We compute the total cost of all candidate designs.
################################################################################
########### Business decision making 2 ##########################
################################################################################
Designs=data.frame(I=rep(0,3),Ncashier=rep(2,3),Ncook=3:5,
flow_time=rep(0,3),system_carline=rep(0,3),
served_arrivals=rep(0,3),balked_arrivals=rep(0,3))
Designs=rbind(Designs,Designs)
Designs[4:6,'I']=1
for(ii in 1:nrow(Designs)){
if(Designs[ii,'I']==0){ # before renovation
out=DES_AB_before(num_cashier = Designs[ii,'Ncashier'],num_cook = Designs[ii,'Ncook'],
space_pickup = 6, MAX_line = 8)
}else{ # after renovation
out=DES_AB_after(num_cashier = Designs[ii,'Ncashier'],num_cook = Designs[ii,'Ncook'],
space_pickup = 10, MAX_line = 8)
}
Designs[ii,'flow_time']=out$flow_time
Designs[ii,'system_carline']=out$system_carline
Designs[ii,'served_arrivals']=out$served_arrivals
Designs[ii,'balked_arrivals']=out$balked_arrivals
}
## cost parameters (in thousands)
c_reno=1000 # the cost of the renovation project
c_worker=15*4*52*6/1000 # the annual cost of the each worker during rush hours
c_lost=15/1000 # the average cost of each lost sale
## compute cost function
Designs$Operational_cost = c_reno*Designs$I+c_worker*10*(Designs$Ncashier+Designs$Ncook)
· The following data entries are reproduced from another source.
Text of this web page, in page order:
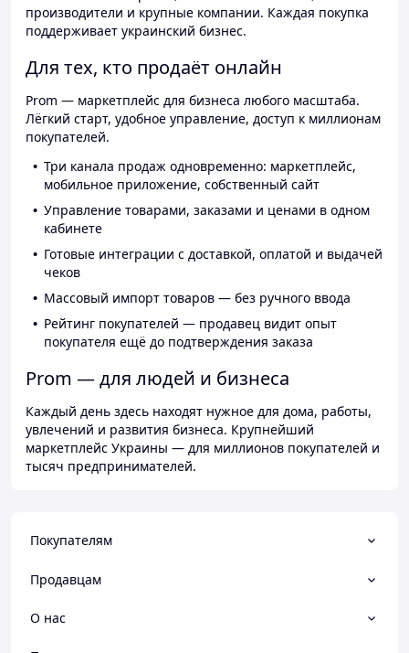
производители и крупные компании. Каждая покупка
поддерживает украинский бизнес.
Для тех, кто продаёт онлайн
Prom — маркетплейс для бизнеса любого масштаба.
Лёгкий старт, удобное управление, доступ к миллионам
покупателей.
Три канала продаж одновременно: маркетплейс,
мобильное приложение, собственный сайт
Управление товарами, заказами и ценами в одном
кабинете
Готовые интеграции с доставкой, оплатой и выдачей
чеков
Массовый импорт товаров — без ручного ввода
Рейтинг покупателей — продавец видит опыт
покупателя ещё до подтверждения заказа
Prom — для людей и бизнеса
Каждый день здесь находят нужное для дома, работы,
увлечений и развития бизнеса. Крупнейший
маркетплейс Украины — для миллионов покупателей и
тысяч предпринимателей.
Покупателям
Продавцам
О нас
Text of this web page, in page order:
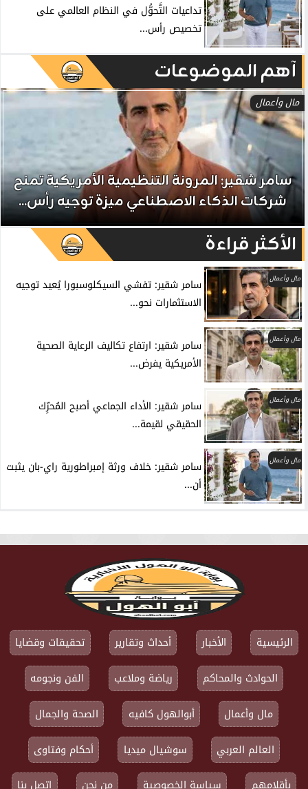
تداعيات التَّحوُّل في النظام العالمي على
تخصيص رأس...
آهم الموضوعات
مال وأعمال
سامر شقير: المرونة التنظيمية الأمريكية تمنح
شركات الذكاء الاصطناعي ميزة توجيه رأس...
الأكثر قراءة
مال وأعمال
سامر شقير: تفشي السيكلوسبورا يُعيد توجيه
الاستثمارات نحو...
مال وأعمال
سامر شقير: ارتفاع تكاليف الرعاية الصحية
الأمريكية يفرض...
مال وأعمال
سامر شقير: الأداء الجماعي أصبح المُحرِّك
الحقيقي لقيمة...
مال وأعمال
سامر شقير: خلاف ورثة إمبراطورية راي-بان يثبت
أن...
الرئيسية الأخبار أحداث وتقارير
تحقيقات وقضايا
الحوادث والمحاكم
رياضة وملاعب
الفن ونجومه
مال وأعمال
أبوالهول كافيه
الصحة والجمال
العالم العربي
سوشيال ميديا
أحكام وفتاوى
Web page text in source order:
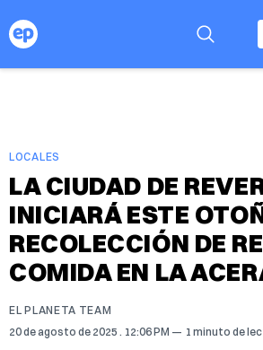
LOCALES
LA CIUDAD DE
INICIARÁ ESTE
RECOLECCIÓN DE
COMIDA EN LA
EL PLANETA TEAM
20 de agosto de 2025 . 12:06 PM 1 minuto de
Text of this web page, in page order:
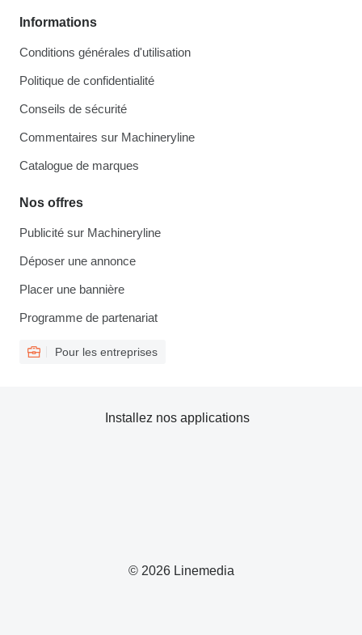
Informations
Conditions générales d'utilisation
Politique de confidentialité
Conseils de sécurité
Commentaires sur Machineryline
Catalogue de marques
Nos offres
Publicité sur Machineryline
Déposer une annonce
Placer une bannière
Programme de partenariat
Pour les entreprises
© 2026 Linemedia
Installez nos applications
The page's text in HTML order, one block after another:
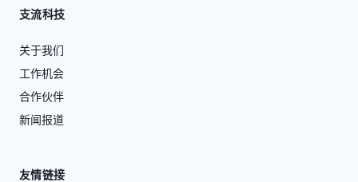
支流科技
关于我们
工作机会
合作伙伴
新闻报道
友情链接
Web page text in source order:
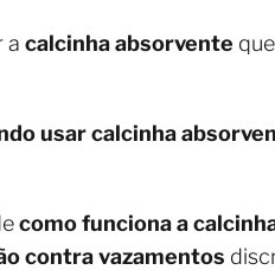
a calcinha absorvente
usar calcinha
como funciona a
contra vazamentos
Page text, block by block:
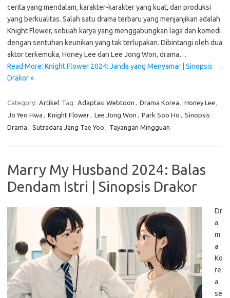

Designs$Lost_sales = Designs$balked_arrivals*4*60*52*6*10
Designs$Total_cost = Designs$Operational_cost + Designs$Lost_sales*c_lost
write.csv(Designs, "Performance metrics with abandonments.csv", row.names = FALSE)The following table summarizes all the designs and their performance metrics, where we generate the number of sales and lost sales per minute, and costs over 10 years.
## I Ncashier Ncook served_arrivals balked_arrivals Operational_cost Lost_sales Total_cost
## 1 0 2 3 0.711217 0.086102 936.0 64473.178 1903.098
## 2 0 2 4 0.763184 0.035915 1123.2 26893.152 1526.597
## 3 0 2 5 0.775952 0.021346 1310.4 15983.885 1550.158
## 4 1 2 3 0.741019 0.056531 1936.0 42330.413 2570.956
## 5 1 2 4 0.786695 0.011232 2123.2 8410.522 2249.358
## 6 1 2 5 0.793101 0.003675 2310.4 2751.840 2351.678Interestingly, the best design, \(I^{reno}=0,N^{cashier}=2,N^{cook}=4\), is identical to the one given by the previous problem in 5.1, though the objective functions are formulated differently. We can think of the design problem with hard performance constraints (5.1) as a simplified approximation of a problem minimizing total cost (5.2). Because it is generally challenging to calculate abandonment and estimate its economic value, optimizing service operations with target performances can be relatively easier to implement and, hence, practically appealing.